=== Begin Enclosure ===
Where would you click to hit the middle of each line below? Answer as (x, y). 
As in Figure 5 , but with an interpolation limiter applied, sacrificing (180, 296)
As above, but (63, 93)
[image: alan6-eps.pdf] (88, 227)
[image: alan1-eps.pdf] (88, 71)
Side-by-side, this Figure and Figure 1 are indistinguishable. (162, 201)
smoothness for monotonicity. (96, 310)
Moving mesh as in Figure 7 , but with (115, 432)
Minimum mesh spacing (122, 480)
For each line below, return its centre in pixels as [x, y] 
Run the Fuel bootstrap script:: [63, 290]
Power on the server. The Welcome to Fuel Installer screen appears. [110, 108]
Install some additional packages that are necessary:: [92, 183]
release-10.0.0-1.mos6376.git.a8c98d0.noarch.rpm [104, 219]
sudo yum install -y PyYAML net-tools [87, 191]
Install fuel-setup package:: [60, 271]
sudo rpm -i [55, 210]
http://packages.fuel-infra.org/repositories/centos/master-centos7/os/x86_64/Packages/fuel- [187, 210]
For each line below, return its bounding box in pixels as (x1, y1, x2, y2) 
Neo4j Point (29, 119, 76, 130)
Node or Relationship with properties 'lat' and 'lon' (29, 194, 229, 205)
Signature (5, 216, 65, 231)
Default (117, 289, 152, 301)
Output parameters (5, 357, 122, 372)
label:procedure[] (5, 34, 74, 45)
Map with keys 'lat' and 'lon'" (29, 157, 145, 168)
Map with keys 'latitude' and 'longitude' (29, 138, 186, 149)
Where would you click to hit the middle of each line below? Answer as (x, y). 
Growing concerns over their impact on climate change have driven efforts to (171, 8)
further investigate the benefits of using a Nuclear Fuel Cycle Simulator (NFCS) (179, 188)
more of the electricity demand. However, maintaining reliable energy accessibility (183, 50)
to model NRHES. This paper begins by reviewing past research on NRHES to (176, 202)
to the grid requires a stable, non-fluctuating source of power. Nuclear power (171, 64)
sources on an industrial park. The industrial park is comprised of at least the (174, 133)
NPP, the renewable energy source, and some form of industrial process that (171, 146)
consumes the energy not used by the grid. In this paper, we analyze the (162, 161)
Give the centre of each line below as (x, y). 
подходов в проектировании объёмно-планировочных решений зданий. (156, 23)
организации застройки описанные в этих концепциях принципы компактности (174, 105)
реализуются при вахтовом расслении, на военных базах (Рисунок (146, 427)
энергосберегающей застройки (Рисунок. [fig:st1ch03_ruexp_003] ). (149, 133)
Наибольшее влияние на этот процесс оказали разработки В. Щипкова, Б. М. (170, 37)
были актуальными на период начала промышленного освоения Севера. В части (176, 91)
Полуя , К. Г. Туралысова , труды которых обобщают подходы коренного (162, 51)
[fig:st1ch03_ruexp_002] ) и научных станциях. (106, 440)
=== End Enclosure ===
TASK DIRECTIONS: Every record needs to be reproduced exactly, with none skipped.

EXERCISE ANSWER:
Where would you click to hit the middle of each line below? Answer as (x, y). 
As in Figure 5 , but with an interpolation limiter applied, sacrificing (180, 296)
As above, but (63, 93)
[image: alan6-eps.pdf] (88, 227)
[image: alan1-eps.pdf] (88, 71)
Side-by-side, this Figure and Figure 1 are indistinguishable. (162, 201)
smoothness for monotonicity. (96, 310)
Moving mesh as in Figure 7 , but with (115, 432)
Minimum mesh spacing (122, 480)
For each line below, return its centre in pixels as [x, y] 
Run the Fuel bootstrap script:: [63, 290]
Power on the server. The Welcome to Fuel Installer screen appears. [110, 108]
Install some additional packages that are necessary:: [92, 183]
release-10.0.0-1.mos6376.git.a8c98d0.noarch.rpm [104, 219]
sudo yum install -y PyYAML net-tools [87, 191]
Install fuel-setup package:: [60, 271]
sudo rpm -i [55, 210]
http://packages.fuel-infra.org/repositories/centos/master-centos7/os/x86_64/Packages/fuel- [187, 210]
For each line below, return its bounding box in pixels as (x1, y1, x2, y2) 
Neo4j Point (29, 119, 76, 130)
Node or Relationship with properties 'lat' and 'lon' (29, 194, 229, 205)
Signature (5, 216, 65, 231)
Default (117, 289, 152, 301)
Output parameters (5, 357, 122, 372)
label:procedure[] (5, 34, 74, 45)
Map with keys 'lat' and 'lon'" (29, 157, 145, 168)
Map with keys 'latitude' and 'longitude' (29, 138, 186, 149)
Where would you click to hit the middle of each line below? Answer as (x, y). 
Growing concerns over their impact on climate change have driven efforts to (171, 8)
further investigate the benefits of using a Nuclear Fuel Cycle Simulator (NFCS) (179, 188)
more of the electricity demand. However, maintaining reliable energy accessibility (183, 50)
to model NRHES. This paper begins by reviewing past research on NRHES to (176, 202)
to the grid requires a stable, non-fluctuating source of power. Nuclear power (171, 64)
sources on an industrial park. The industrial park is comprised of at least the (174, 133)
NPP, the renewable energy source, and some form of industrial process that (171, 146)
consumes the energy not used by the grid. In this paper, we analyze the (162, 161)
Give the centre of each line below as (x, y). 
подходов в проектировании объёмно-планировочных решений зданий. (156, 23)
организации застройки описанные в этих концепциях принципы компактности (174, 105)
реализуются при вахтовом расслении, на военных базах (Рисунок (146, 427)
энергосберегающей застройки (Рисунок. [fig:st1ch03_ruexp_003] ). (149, 133)
Наибольшее влияние на этот процесс оказали разработки В. Щипкова, Б. М. (170, 37)
были актуальными на период начала промышленного освоения Севера. В части (176, 91)
Полуя , К. Г. Туралысова , труды которых обобщают подходы коренного (162, 51)
[fig:st1ch03_ruexp_002] ) и научных станциях. (106, 440)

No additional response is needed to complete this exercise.